Also from this March, Kataoka must contend with the launch of The National: New Australian Art another biennale in all but name planned for Sydney by the MCA, AGNSW and Carriageworks. Initially planned to run for three editions over six years, The National (a title that some critics have unkindly likened to a horse race, a newspaper or an indie American band) will alternate with BoS and show emerging, mid-career and senior Australian artists. “We are trying not to call it a biennale,” Elizabeth Ann Macgregor, director of the MCA, told Artist Profile at the artist launch in November.

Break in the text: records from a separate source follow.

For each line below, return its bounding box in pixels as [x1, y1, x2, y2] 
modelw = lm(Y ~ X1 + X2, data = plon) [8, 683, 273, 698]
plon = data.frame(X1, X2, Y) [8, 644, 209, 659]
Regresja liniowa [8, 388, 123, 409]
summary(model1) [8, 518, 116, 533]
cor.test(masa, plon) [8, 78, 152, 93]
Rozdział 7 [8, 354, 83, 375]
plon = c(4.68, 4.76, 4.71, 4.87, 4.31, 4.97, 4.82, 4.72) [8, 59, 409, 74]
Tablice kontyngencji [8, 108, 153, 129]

“I cannot ignore it but I must come to terms with it,” says Kataoka. “BoS has an international perspective. The National remains a biennale of Australian art,” she says.

Whether The National will diminish the pool of artists available for BoS does not concern Kataoka and neither does the ongoing success of the Biennale of Australian Art which has enjoyed exponential success since Nick Mitzevich took over Adelaide’s Art Gallery of South Australia seven years ago. Attendance figures of 220,000 for 2016 in Adelaide were up 100 per cent on 2014.

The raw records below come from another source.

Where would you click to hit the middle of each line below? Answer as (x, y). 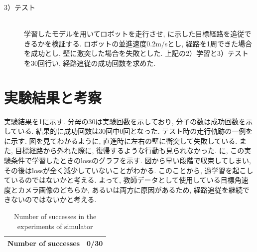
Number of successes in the (55, 216)
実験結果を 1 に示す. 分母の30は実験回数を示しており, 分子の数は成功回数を (125, 121)
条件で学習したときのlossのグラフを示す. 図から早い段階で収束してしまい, (131, 160)
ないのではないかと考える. (54, 199)
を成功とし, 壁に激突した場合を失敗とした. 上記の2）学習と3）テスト (136, 53)
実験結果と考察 (53, 97)
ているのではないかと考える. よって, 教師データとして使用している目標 (119, 180)
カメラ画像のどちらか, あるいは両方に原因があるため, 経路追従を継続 (130, 189)
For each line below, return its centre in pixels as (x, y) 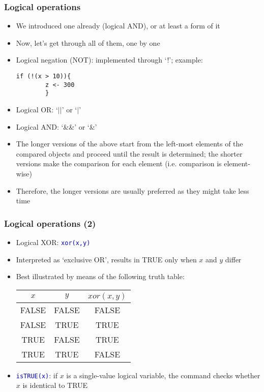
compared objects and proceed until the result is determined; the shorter (129, 153)
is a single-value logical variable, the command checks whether (163, 375)
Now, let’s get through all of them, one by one (88, 42)
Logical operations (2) (50, 223)
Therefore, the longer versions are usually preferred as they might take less (133, 190)
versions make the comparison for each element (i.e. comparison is (119, 163)
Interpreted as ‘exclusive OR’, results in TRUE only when (106, 259)
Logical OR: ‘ (37, 109)

Michael Brand, speaking at The National launch, remained brusque when asked about this, “There are plenty of good artists to go around,” he says.

Kataoka concurs. “There are so many good Australian artists, and I am … keen to discover new talent in the whole world. But it is not only about finding new unseen artists, it is an opportunity to reconsider many things including the artist selection criteria. There used to be one shared image of a biennale, which was that it consisted of great art from the international arena. But now they are becoming more research based delivering artists’ points of view,’’ she says.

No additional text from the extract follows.